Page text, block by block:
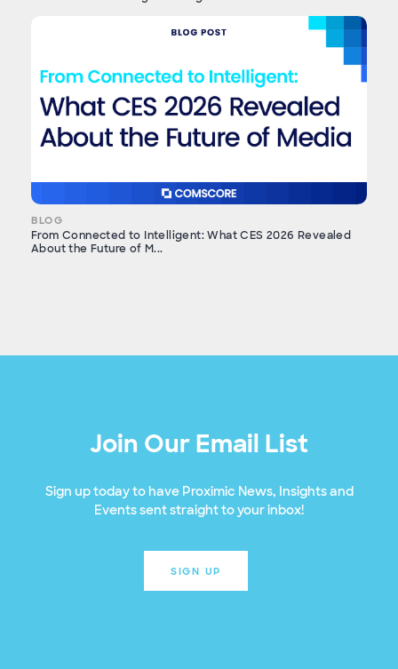
BLOG
From Connected to Intelligent: What CES 2026 Revealed
About the Future of M...
Join Our Email List
Sign up today to have Proximic News, Insights and
Events sent straight to your inbox!
SIGN UP
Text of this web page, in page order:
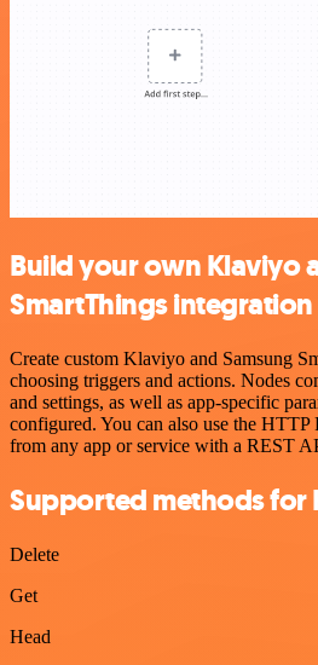
Build your own Klaviyo
SmartThings integration
Create custom Klaviyo and Samsung
choosing triggers and actions. Nodes
and settings, as well as app-specific
configured. You can also use the HTTP
from any app or service with a REST
Supported methods for
Delete
Get
Head
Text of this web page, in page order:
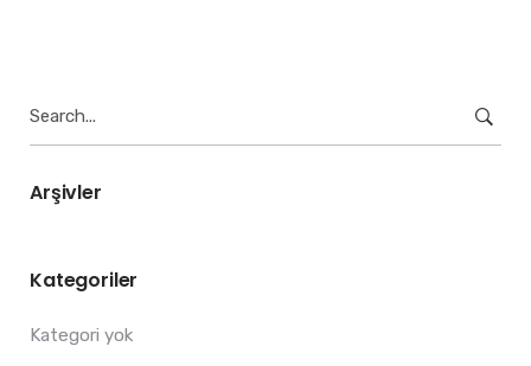
for:
Arşivler
Kategoriler
Kategori yok
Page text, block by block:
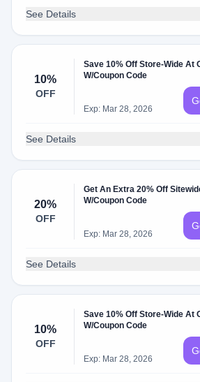
See Details
10%
OFF
Save 10% Off Store-Wide At
W/Coupon Code
Exp: Mar 28, 2026
See Details
20%
OFF
Get An Extra 20% Off
W/Coupon Code
Exp: Mar 28, 2026
See Details
10%
OFF
Save 10% Off Store-Wide At
W/Coupon Code
Exp: Mar 28, 2026
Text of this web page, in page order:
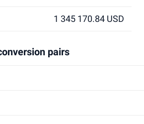
1 345 170.84 USD
pairs
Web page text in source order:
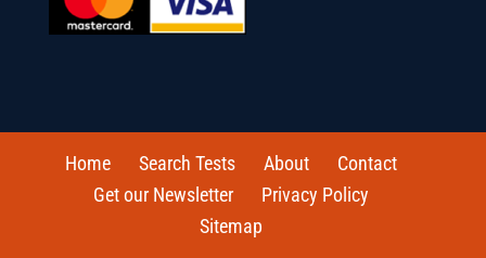
Home Search Tests About
Contact
Get our Newsletter
Privacy Policy
Sitemap
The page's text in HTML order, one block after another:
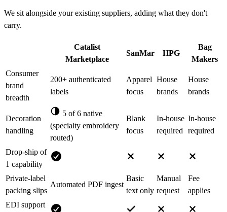
We sit alongside your existing suppliers, adding what they don't
carry.
Catalist
Marketplace
SanMar HPG
Bag
Makers
Consumer
brand
breadth
200+ authenticated
labels
Apparel
focus
House
brands
House
brands
Decoration
handling
5 of 6 native
(specialty embroidery
routed)
Blank
focus
In-house
required
In-house
required
Drop-ship of
1 capability
Private-label
packing slips
Automated PDF ingest
Basic
text only
Manual
request
Fee
applies
EDI support
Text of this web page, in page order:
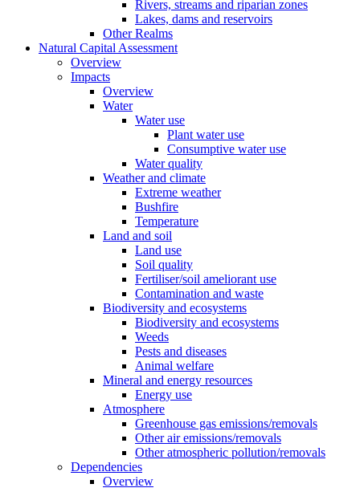
Rivers, streams and riparian zones
Lakes, dams and reservoirs
Other Realms
Natural Capital Assessment
Overview
Impacts
Overview
Water
Water use
Plant water use
Consumptive water use
Water quality
Weather and climate
Extreme weather
Bushfire
Temperature
Land and soil
Land use
Soil quality
Fertiliser/soil ameliorant use
Contamination and waste
Biodiversity and ecosystems
Biodiversity and ecosystems
Weeds
Pests and diseases
Animal welfare
Mineral and energy resources
Energy use
Atmosphere
Greenhouse gas emissions/removals
Other air emissions/removals
Other atmospheric pollution/removals
Dependencies
Overview
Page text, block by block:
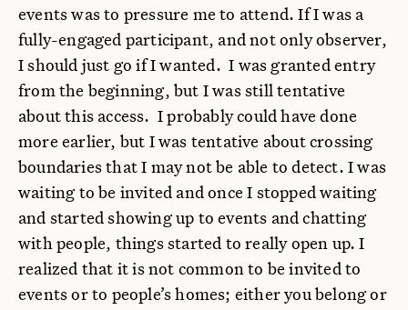
events was to pressure me to attend. If I was a
fully-engaged participant, and not only observer,
I should just go if I wanted. I was granted entry
from the beginning, but I was still tentative
about this access. I probably could have done
more earlier, but I was tentative about crossing
boundaries that I may not be able to detect. I was
waiting to be invited and once I stopped waiting
and started showing up to events and chatting
with people, things started to really open up. I
realized that it is not common to be invited to
events or to people’s homes; either you belong or
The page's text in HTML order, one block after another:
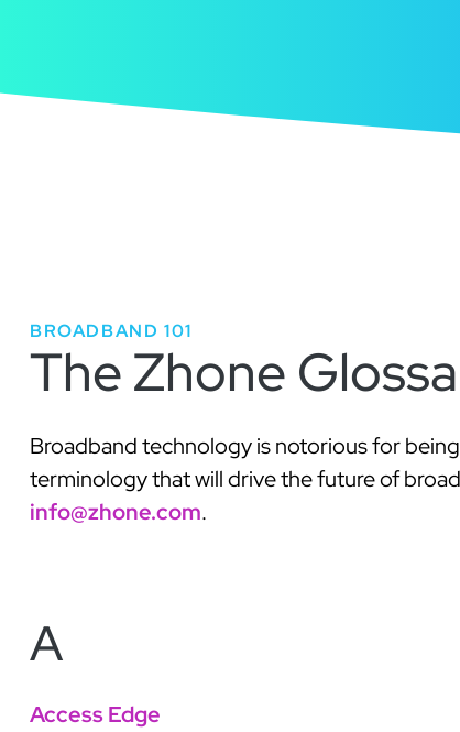
BROADBAND 101
The Zhone
Broadband technology is notorious for
terminology that will drive the future of
info@zhone.com.
A
Access Edge
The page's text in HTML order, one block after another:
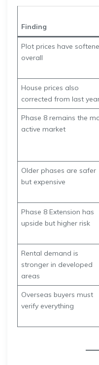
Finding
Plot prices have
overall
House prices also
corrected from last
Phase 8 remains the
active market
Older phases are safer
but expensive
Phase 8 Extension has
upside but higher risk
Rental demand is
stronger in developed
areas
Overseas buyers must
verify everything
____
### Task objective
Reproduce each line above exactly, but not a single picture.

### Solution for this task
Page text, block by block:
BLOG
From Connected to Intelligent: What CES 2026 Revealed
About the Future of M...
Join Our Email List
Sign up today to have Proximic News, Insights and
Events sent straight to your inbox!
SIGN UP
Text of this web page, in page order:
Build your own Klaviyo
SmartThings integration
Create custom Klaviyo and Samsung
choosing triggers and actions. Nodes
and settings, as well as app-specific
configured. You can also use the HTTP
from any app or service with a REST
Supported methods for
Delete
Get
Head
Text of this web page, in page order:
for:
Arşivler
Kategoriler
Kategori yok
Page text, block by block:
See Details
10%
OFF
Save 10% Off Store-Wide At
W/Coupon Code
Exp: Mar 28, 2026
See Details
20%
OFF
Get An Extra 20% Off
W/Coupon Code
Exp: Mar 28, 2026
See Details
10%
OFF
Save 10% Off Store-Wide At
W/Coupon Code
Exp: Mar 28, 2026
Text of this web page, in page order:
1 345 170.84 USD
pairs
Web page text in source order:
Home Search Tests About
Contact
Get our Newsletter
Privacy Policy
Sitemap
The page's text in HTML order, one block after another:
We sit alongside your existing suppliers, adding what they don't
carry.
Catalist
Marketplace
SanMar HPG
Bag
Makers
Consumer
brand
breadth
200+ authenticated
labels
Apparel
focus
House
brands
House
brands
Decoration
handling
5 of 6 native
(specialty embroidery
routed)
Blank
focus
In-house
required
In-house
required
Drop-ship of
1 capability
Private-label
packing slips
Automated PDF ingest
Basic
text only
Manual
request
Fee
applies
EDI support
Text of this web page, in page order:
Rivers, streams and riparian zones
Lakes, dams and reservoirs
Other Realms
Natural Capital Assessment
Overview
Impacts
Overview
Water
Water use
Plant water use
Consumptive water use
Water quality
Weather and climate
Extreme weather
Bushfire
Temperature
Land and soil
Land use
Soil quality
Fertiliser/soil ameliorant use
Contamination and waste
Biodiversity and ecosystems
Biodiversity and ecosystems
Weeds
Pests and diseases
Animal welfare
Mineral and energy resources
Energy use
Atmosphere
Greenhouse gas emissions/removals
Other air emissions/removals
Other atmospheric pollution/removals
Dependencies
Overview
Page text, block by block:
events was to pressure me to attend. If I was a
fully-engaged participant, and not only observer,
I should just go if I wanted. I was granted entry
from the beginning, but I was still tentative
about this access. I probably could have done
more earlier, but I was tentative about crossing
boundaries that I may not be able to detect. I was
waiting to be invited and once I stopped waiting
and started showing up to events and chatting
with people, things started to really open up. I
realized that it is not common to be invited to
events or to people’s homes; either you belong or
The page's text in HTML order, one block after another:
BROADBAND 101
The Zhone
Broadband technology is notorious for
terminology that will drive the future of
info@zhone.com.
A
Access Edge
The page's text in HTML order, one block after another:
Finding
Plot prices have
overall
House prices also
corrected from last
Phase 8 remains the
active market
Older phases are safer
but expensive
Phase 8 Extension has
upside but higher risk
Rental demand is
stronger in developed
areas
Overseas buyers must
verify everything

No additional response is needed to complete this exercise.